Let us define the following Bellman error, which quantifies the discrepancy between the estimated value and the expected value in the Bellman equation, serving as a measure of the quality of the approximate solution:

E_{c} (ℏ) = π \hat{L} (ℏ) - [\hat{L} (ℏ - 1) - M (ℏ)]

(13)

where $\hat{L} (ℏ)$ is the estimation of $L (ℏ)$ , and $J_{c} (ℏ) = (1 / 2) E_{c}^{2} (ℏ)$ is defined as a quadratic cost function to judge the control performacne of designed RL control algorithm.
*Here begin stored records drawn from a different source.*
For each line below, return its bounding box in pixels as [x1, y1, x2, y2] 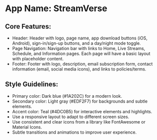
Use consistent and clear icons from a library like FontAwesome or [12, 119, 146, 124]
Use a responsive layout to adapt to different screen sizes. [12, 114, 129, 120]
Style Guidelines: [5, 80, 59, 88]
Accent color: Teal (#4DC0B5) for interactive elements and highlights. [12, 108, 153, 114]
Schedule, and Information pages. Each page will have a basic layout [12, 51, 151, 56]
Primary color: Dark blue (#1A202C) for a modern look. [12, 93, 122, 99]
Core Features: [5, 22, 51, 31]
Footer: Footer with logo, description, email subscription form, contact [12, 61, 153, 67]

By means of the gradient descent method, the update law for ${\hat{Θ}}_{c} (ℏ)$ is designed as follows:

{\hat{Θ}}_{c} (ℏ + 1) = {\hat{Θ}}_{c} (ℏ) - μ_{c} Φ_{c} (ℏ) [β \hat{L} (ℏ) - \hat{L} (ℏ - 1) + M (ℏ)]

(14)

In the upcoming content, a comprehensive exploration is undertaken to delve into the intricacies involved in formulating the backstepping RL mechanism for the purpose of designing advanced controllers:

Step 1: Define $e_{1} (ℏ + 2) = x_{1} (ℏ + 2) - y_{d} (ℏ + 2)$ and $e_{2} (ℏ + 1) = x_{2} (ℏ + 1) - α_{1} (ℏ)$ from the UAVs system (9), and it yields

\begin{array}{l} e_{1} (ℏ + 2) = g_{1} ({\bar{x}}_{2} (ℏ + 1)) [(\frac{f_{1} ({\bar{x}}_{2} (ℏ + 1)}{g_{1} ({\bar{x}}_{2} (ℏ + 1)} - \frac{y_{d} (ℏ + 2)}{g_{1} ({\bar{x}}_{2} (ℏ + 1)} \\ + y_{d} (ℏ + 2)) + α_{1} (ℏ) + e_{2} (ℏ + 1) - y_{d} (ℏ + 2)] \end{array}

(15)

where $α_{1} (ℏ)$ is the virtual controller. ${\bar{x}}_{2} (ℏ) = {[x_{1} (ℏ), x_{2} (ℏ)]}^{T}$ .

Define

Ξ_{1} (ℏ) = - \frac{f_{1} ({\bar{x}}_{2} (ℏ + 1)}{g_{1} ({\bar{x}}_{2} (ℏ + 1)} + \frac{y_{d} (ℏ + 2)}{g_{1} ({\bar{x}}_{2} (ℏ + 1)} - y_{d} (ℏ + 2)

(16)

The elusive function $Ξ_{1} (ℏ)$ is approximated through the utilization of a RBFNN, thereby enabling us to establish an estimation for this function:

Ξ_{1} (ℏ) = Θ_{1}^{T} (ℏ) Φ_{1} (ς_{1} (ℏ)) + ε_{1} (ℏ)

(17)

where $Θ_{1} (ℏ) = [Θ_{1, 1} (ℏ), Θ_{1, 2} (ℏ), \dots, Θ_{1, l} (ℏ)]^{T}$ is the ideal weight vector, and suppose $‖ Θ_{1} (ℏ) ‖ \leq {\bar{Θ}}_{1}$ and $| ε_{1} (ℏ) | \leq {\bar{ε}}_{1}$ with ${\bar{Θ}}_{1}$ and ${\bar{ε}}_{1}$ are unknown positive constants. $ς_{1} (ℏ) = {[x_{1} (ℏ + 1), x_{2} (ℏ + 1), y_{d} (ℏ + 2)]}^{T}$ . The utilization of conventional adaptive methods unavoidably triggers computationally intensive real-time calculations, given the necessity to estimate multiple unknown weight parameters within the neural network. To address this concern, the adaptive updating mechanism for these multiple neural network weight parameters is constructed using the norm estimation strategy (MLP technologies).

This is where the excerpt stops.